Fact or Fiction, Article 1
Fact or Fiction, Article 1
Happy Friday everybody and welcome to the first edition of “Fact or Fiction!” In conjunction with SportsMEDiscussion, we are going to be bringing you weekly Sports Medicine related information, but with a twist. Our goal is to give you quality scientific information that interests you, but in an informal, laid-back way. We hope that you use this information to finish your week of right, or start your next week off strong!
To Ice, or not to Ice...
That is the question... And it is a question thought and asked by many. One would think that with so much knowledge on the web this would be an easy question to answer. Especially in addition to so many products at your fingertips that can do BOTH (Icy Hot, Tiger Balm etc.). But I can tell you that throughout my career in the healthcare field, I get asked this question all the time. And most of the time, people are misinformed. So, what’s the most effective method? To answer that question, you have to ask yourself a few questions... How did it happen? How long ago did this issue start? What type of pain are you feeling?
How did it happen?
Injuries generally are considered acute or chronic. Acute is an injury that occurred less that 72 hours ago and has a specific mechanism (rolling your ankle, twisting your knee or jamming your finger, etc.). A chronic injury is one that occurred or started at least more than 72 hours ago. Generally, these are injures that get worse over time due to repetitive stress and don’t have a specific mechanism as mentioned earlier (soreness, general lower back and knee pain etc.). As with anything, there can be some crossover between the two, but for the most part they are separate and well defined. For this article, the information provided applies to muscle and ligamentous injuries.
How long ago did this issue start?
Research has shown that ice is best for acute injuries, especially in the first 72 hours of injury. During an acute injury, the injured site needs more oxygen, blood cells, and nutrients to help decrease the damage. Because of this, the body’s metabolic process increases rapidly. Eventually this turns bad because the body can’t keep up with the demands and the cells within the injured area begin to die off rapidly. The more tissue damage, the longer it takes for the injury to heal. Ice slows down the body’s metabolic process and it’s need for oxygen, nutrients etc. Ice can decrease tissue damage NOT prevent. Tissue damage is bound to happen regardless after injury, but applying Ice ASAP can decrease the extent.
In contrast, heat speeds up the tissues metabolic response. So, you could see how adding heat to the scenario above is equivalent to adding gasoline on an already burning fire. But heat has proven to work well for chronic type injuries. Especially those associated with soreness, different types of tendonitis and general aches and pains. Adding ice to these injuries will generally stiffen the tissue and make it harder to move around. Heat on the other hand will loosen the muscle by increasing tissue temperature and making you more mobile.
What type of pain are you feeling?
Generally, “sharp” pain means it is an acute injury or that an injury is still in the early stages of healing. In either case, research has shown that ice is a great “analgesic” or pain reliever. Heat can also provide the same pain relieving effects but has shown to be much more effective for “dull, ache” pains.
Closing thoughts... As mentioned before, there can be crossover for when one should be used over the other, and there is much more science that goes into this, but hopefully this simplified it and gave you some more insight.
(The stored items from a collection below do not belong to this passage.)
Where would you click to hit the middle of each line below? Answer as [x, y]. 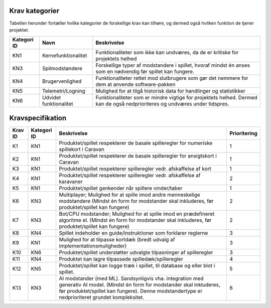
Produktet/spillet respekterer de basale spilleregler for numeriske [136, 143]
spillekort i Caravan [82, 149]
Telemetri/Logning [63, 91]
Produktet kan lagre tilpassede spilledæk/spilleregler [121, 259]
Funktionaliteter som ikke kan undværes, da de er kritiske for [167, 53]
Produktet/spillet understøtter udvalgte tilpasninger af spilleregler [136, 252]
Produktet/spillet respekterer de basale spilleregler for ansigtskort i [138, 156]
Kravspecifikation [38, 118]
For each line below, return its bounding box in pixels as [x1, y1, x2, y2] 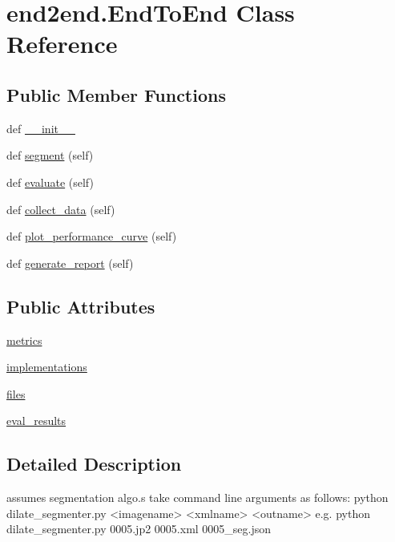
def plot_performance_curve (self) [6, 228, 177, 245]
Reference [6, 27, 118, 60]
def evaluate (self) [6, 173, 94, 190]
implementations [6, 358, 87, 375]
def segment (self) [6, 147, 94, 164]
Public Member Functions [6, 82, 226, 107]
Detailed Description [6, 451, 182, 476]
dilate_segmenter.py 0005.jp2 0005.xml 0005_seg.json [6, 520, 272, 537]
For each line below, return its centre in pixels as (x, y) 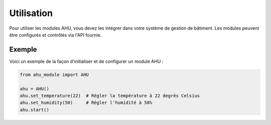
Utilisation (31, 13)
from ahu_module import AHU (54, 75)
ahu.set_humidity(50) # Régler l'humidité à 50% (86, 103)
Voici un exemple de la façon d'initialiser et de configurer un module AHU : (86, 61)
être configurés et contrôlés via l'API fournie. (55, 35)
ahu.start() (35, 110)
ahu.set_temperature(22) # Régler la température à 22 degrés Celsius (110, 96)

As with any injury, please seek out medical attention by a physician if concerned.
Bleakley, C., McDonough, S. and MacAuley, D. (2006). Cryotherapy for acute ankle sprains: A randomized controlled study of two different icing protocols. Acute Pain, 8(4), p.192.
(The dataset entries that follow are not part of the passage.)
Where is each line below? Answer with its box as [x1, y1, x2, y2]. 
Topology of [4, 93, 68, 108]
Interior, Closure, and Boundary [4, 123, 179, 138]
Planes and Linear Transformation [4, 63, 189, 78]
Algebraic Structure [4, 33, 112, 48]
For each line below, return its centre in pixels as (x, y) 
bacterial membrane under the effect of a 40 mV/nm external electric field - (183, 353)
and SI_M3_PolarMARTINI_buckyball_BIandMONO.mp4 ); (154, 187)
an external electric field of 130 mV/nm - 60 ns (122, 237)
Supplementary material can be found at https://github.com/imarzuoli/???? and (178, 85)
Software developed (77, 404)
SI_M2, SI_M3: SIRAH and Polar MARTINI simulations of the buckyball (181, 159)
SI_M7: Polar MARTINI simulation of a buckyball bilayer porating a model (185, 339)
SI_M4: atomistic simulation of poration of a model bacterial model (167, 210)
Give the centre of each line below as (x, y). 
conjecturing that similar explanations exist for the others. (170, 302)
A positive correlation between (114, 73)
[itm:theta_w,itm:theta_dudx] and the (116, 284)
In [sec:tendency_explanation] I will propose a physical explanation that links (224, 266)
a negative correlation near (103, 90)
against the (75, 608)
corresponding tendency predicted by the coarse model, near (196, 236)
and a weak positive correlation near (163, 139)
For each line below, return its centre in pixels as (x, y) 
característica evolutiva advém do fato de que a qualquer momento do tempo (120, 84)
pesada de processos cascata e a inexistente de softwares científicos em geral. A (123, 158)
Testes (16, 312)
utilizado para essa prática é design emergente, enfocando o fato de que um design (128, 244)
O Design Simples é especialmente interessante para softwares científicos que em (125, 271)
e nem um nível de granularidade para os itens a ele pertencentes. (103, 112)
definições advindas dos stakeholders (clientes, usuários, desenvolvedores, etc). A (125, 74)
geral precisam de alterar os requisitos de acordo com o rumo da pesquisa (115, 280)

Bleakley, C., Glasgow, P. and MacAuley, D. (2011). PRICE needs updating, should we call the POLICE?. British Journal of Sports Medicine, 46(4), pp.220-221.
Bleakley, C., McDonough, S. and MacAuley, D. (2004). The Use of Ice in the Treatment of Acute Soft-Tissue Injury. The American Journal of Sports Medicine, 32(1), pp.251-261.
Knight, K. and Draper, D. (2013). Therapeutic modalities. Baltimore, MD: Wolters Kluwer Health/Lippincott Williams & Wilkins.